(Task data)
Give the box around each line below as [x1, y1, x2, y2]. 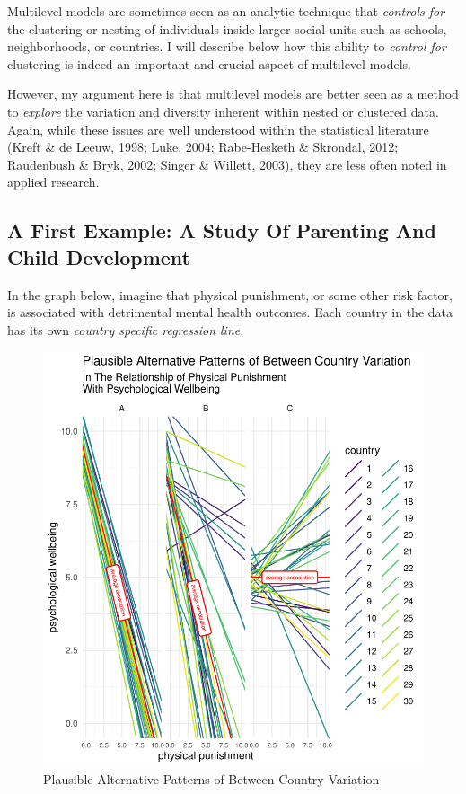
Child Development [7, 243, 190, 270]
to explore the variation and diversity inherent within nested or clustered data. [7, 101, 439, 120]
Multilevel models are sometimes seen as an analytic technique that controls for [7, 2, 445, 20]
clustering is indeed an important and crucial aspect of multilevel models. [7, 54, 411, 73]
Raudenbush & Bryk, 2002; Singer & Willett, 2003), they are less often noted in [7, 154, 447, 173]
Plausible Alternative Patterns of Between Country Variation [43, 770, 380, 789]
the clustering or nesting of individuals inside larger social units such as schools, [7, 19, 447, 38]
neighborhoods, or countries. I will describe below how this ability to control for [7, 37, 446, 56]
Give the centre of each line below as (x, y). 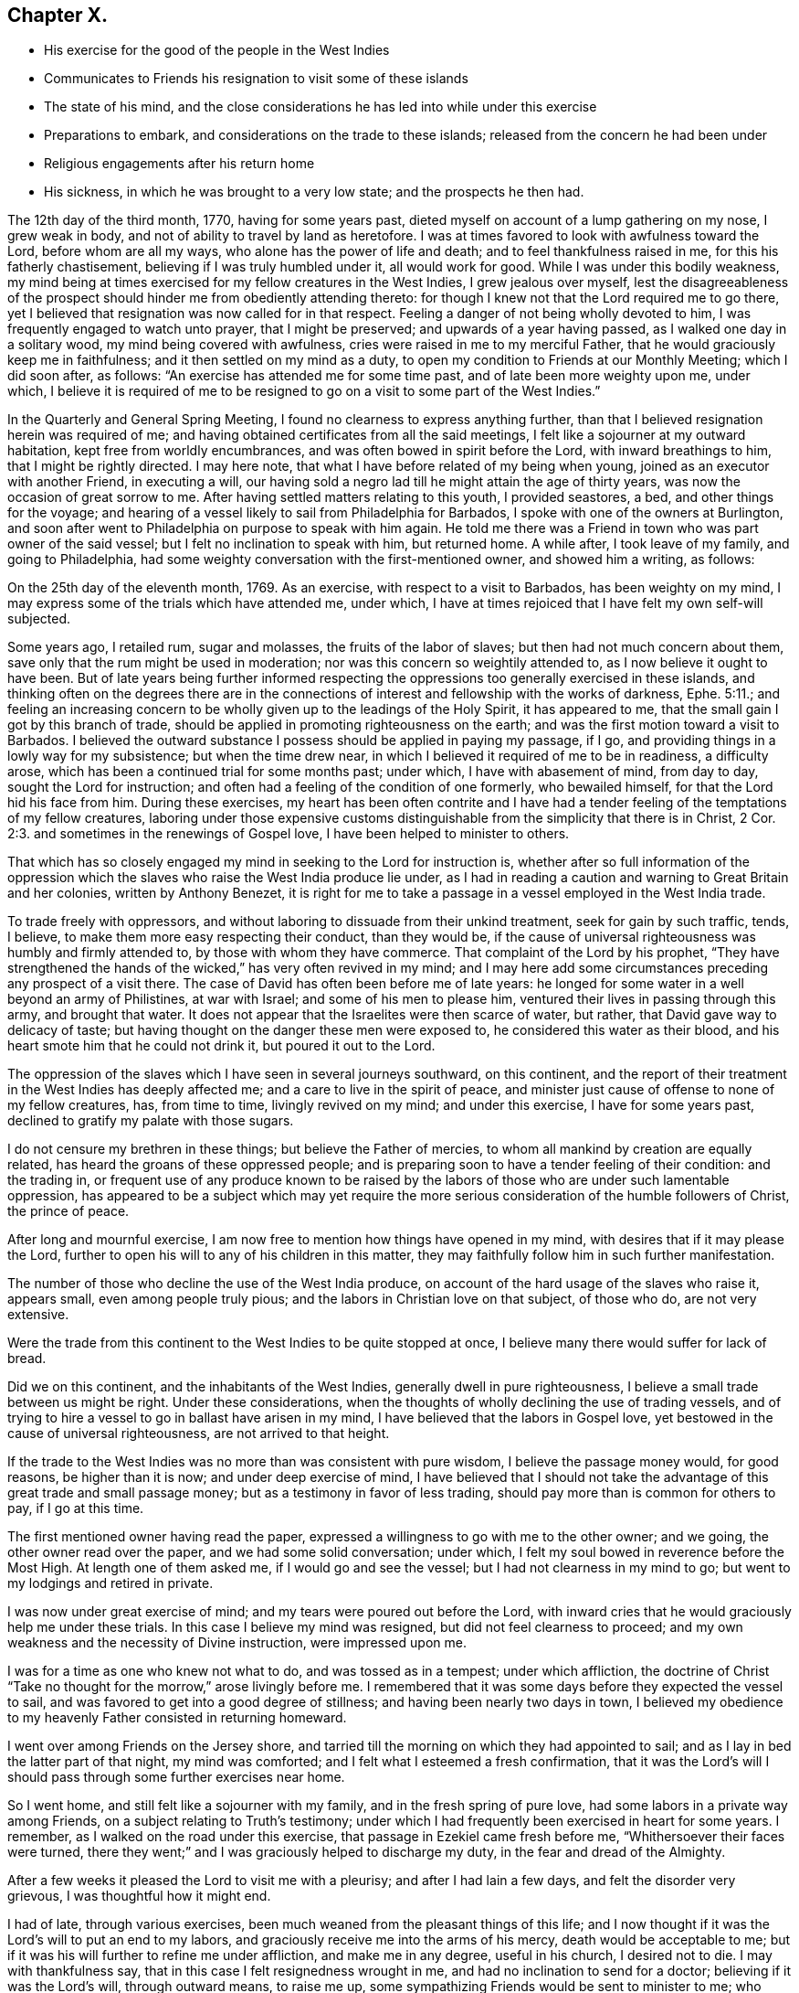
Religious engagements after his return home (179, 164)
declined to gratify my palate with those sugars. (151, 1121)
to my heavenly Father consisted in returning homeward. (177, 1718)
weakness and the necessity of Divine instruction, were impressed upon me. (237, 1643)
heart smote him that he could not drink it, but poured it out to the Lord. (221, 1046)
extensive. (38, 1315)
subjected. (39, 619)
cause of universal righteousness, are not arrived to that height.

(Exercise objective) From the listing above, return each line with the word "clustering".

(Your response)
clustering is indeed an important and crucial aspect of multilevel models. [7, 54, 411, 73]
the clustering or nesting of individuals inside larger social units such as schools, [7, 19, 447, 38]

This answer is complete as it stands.